じゃあ、毎日洗濯することが「まとも」なのか?
その答えを知るために、私は夫と出会ったと言っても過言ではない。
私の夫は毎日洗濯する。普段は一人暮らしだが、どれだけ遅く帰宅しても、必ず洗濯機を回し、きちんと干してから寝る。宵越しのワイシャツ汚れは持ち越さねえ。そういう人である。江戸っ子ではない。
二人で旅行した際、宿泊先のホテルにはランドリーサービスがなかった。私はジーンズを3、4回洗わずに繰り返しはくタイプなので、あまり気にしていなかったが、夫は1回でも身に着けたものは絶対にその日のうちに洗いたいのだ。宵越しの汚れは(以下略)。
ランドリーサービスのないホテルのシャワーブースで何かにとり憑かれたようにジーパンを洗う夫の姿を見た時、私は言葉を失った。

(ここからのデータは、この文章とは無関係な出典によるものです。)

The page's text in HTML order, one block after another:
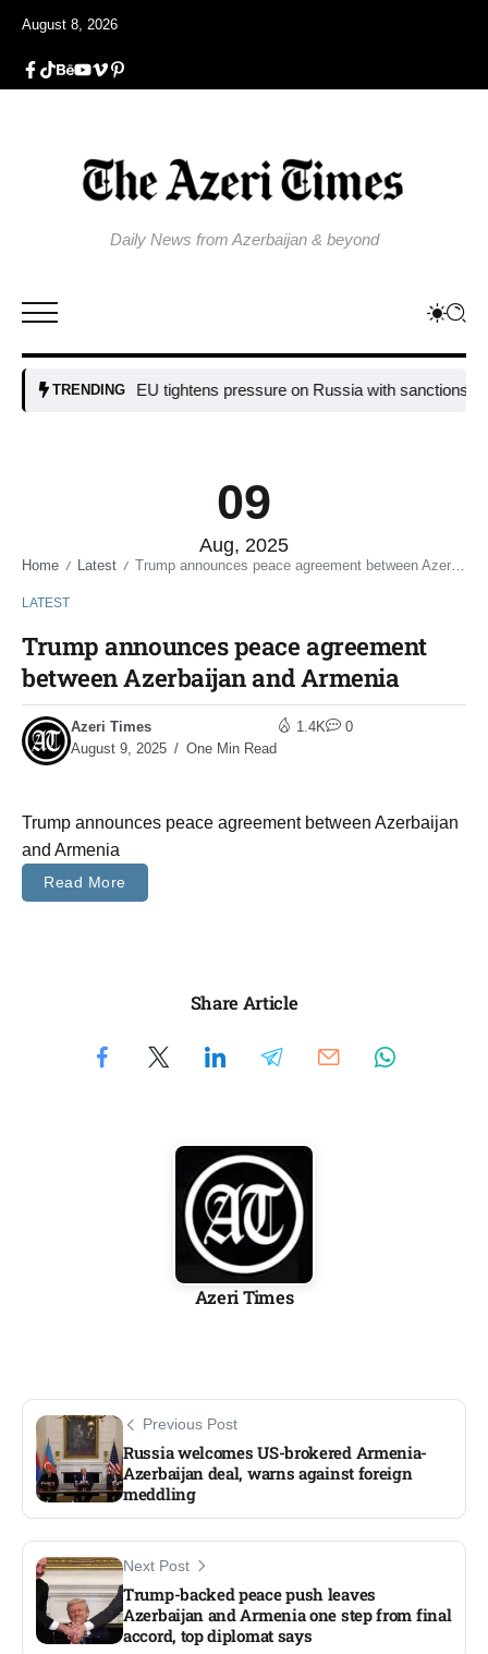
August 8, 2026
Daily News from Azerbaijan & beyond
TRENDINGEU tightens pressure on Russia with sanctions
09
Aug, 2025
Home / Latest / Trump announces peace agreement between Azerbaijan and Armenia
LATEST
Trump announces peace agreement
between Azerbaijan and Armenia
Azeri Times
August 9, 2025
One Min Read
1.4K 0
Trump announces peace agreement between Azerbaijan
and Armenia
Read More
Share Article
Azeri Times
Previous Post
Russia welcomes US-brokered Armenia-
Azerbaijan deal, warns against foreign
meddling
Next Post
Trump-backed peace push leaves
Azerbaijan and Armenia one step from final
accord, top diplomat says

その形相はまるで鬼、夫は洗濯鬼と化し、私の分の固形石鹸を使いきったのだった。そして「俺の分の石鹸、使っていいよ」となぜか慈愛に満ちた顔で言ってきた。その石鹸すら、もう半分しかないではないか。
だから毎日ちゃんと洗濯することは別に「普通」ではないと知った。あの鬼の姿を見ればむしろ、ちゃんと洗濯しようとしているやつのほうがヤベェと思うかもしれない。

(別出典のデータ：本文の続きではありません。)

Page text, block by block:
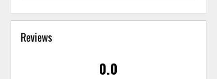
Reviews
0.0
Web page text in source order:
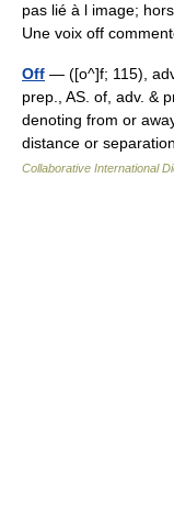
pas lié à l image;
Une voix off
Off — ([o^]f; 115),
prep., AS. of, adv. &
denoting from or
distance or
Collaborative International
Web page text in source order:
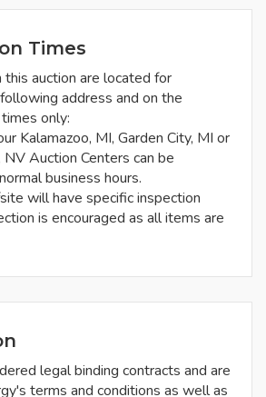
Times
auction are located for
address and on the
only:
Kalamazoo, MI, Garden City, MI or
Auction Centers can be
business hours.
will have specific inspection
is encouraged as all items are
legal binding contracts and are
terms and conditions as well as
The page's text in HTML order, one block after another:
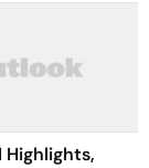
Highlights,
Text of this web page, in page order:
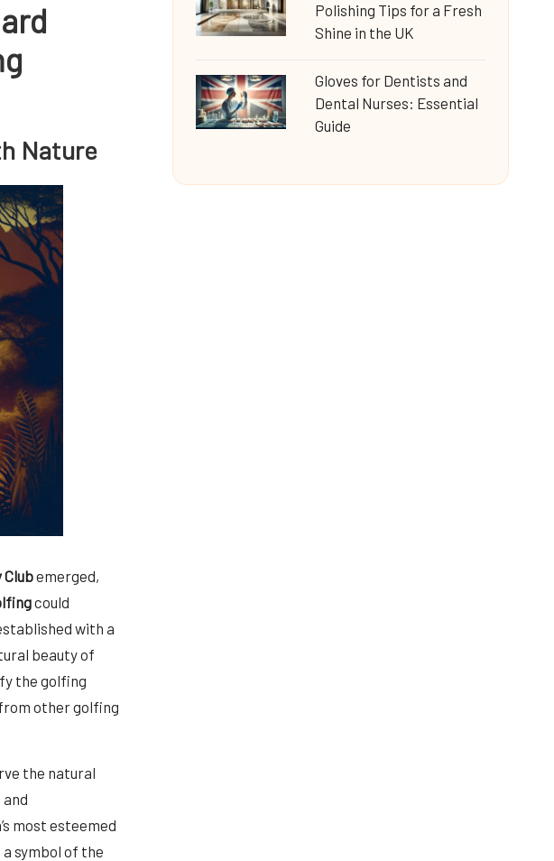
Nature
Clubemerged,
could
with a
beauty of
the golfing
other golfing
the natural
most esteemed
symbol of the
Polishing Tips for a Fresh
Shine in the UK
Gloves for Dentists and
Dental Nurses: Essential
Guide

何の話をしていたかもう忘れたけど、私は弾切れの朝に絶望しないため、手持ちのパンツと同数のパンツを最近購入した。合計20枚以上のパンツが私の弾薬盒に入っている。つまり、約3週間パンツを洗わなくても、私は絶望の朝を迎えることがないのだ。
「普通」じゃないカリスマに憧れる。「フツー」は「ダセー」と思っている。そのくせ、「普通」のことができない「まとも」じゃない自分が情けなくて仕方がない。

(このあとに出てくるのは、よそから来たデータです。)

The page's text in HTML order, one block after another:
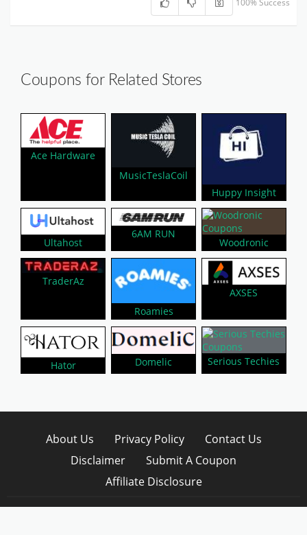
100% Success
Coupons for Related Stores
Ace Hardware
MusicTeslaCoil
Huppy Insight
Ultahost
6AM RUN
Woodronic
TraderAz
Roamies
AXSES
Hator Domelic Serious Techies
About Us Privacy Policy
Contact Us
Disclaimer
Submit A Coupon
Affiliate Disclosure
Copyright © 2026 LynkCoupon. All Rights

だから私はパンツを買った。これで万事解決。悪いか。朝、起きて、普通のことができない自分に絶望しないでいられるのなら、安いものである。
今日も私は二度寝から目覚めた。またハイロウズを聞いている。
タンスから清潔なパンツを一枚取り出し装填する。
”寝ぼけたままナチュラルハイで
幸せになるのには別に誰の許可もいらない。”
(記事作成日:2021年1月9日/記事更新日:2024年10月9日)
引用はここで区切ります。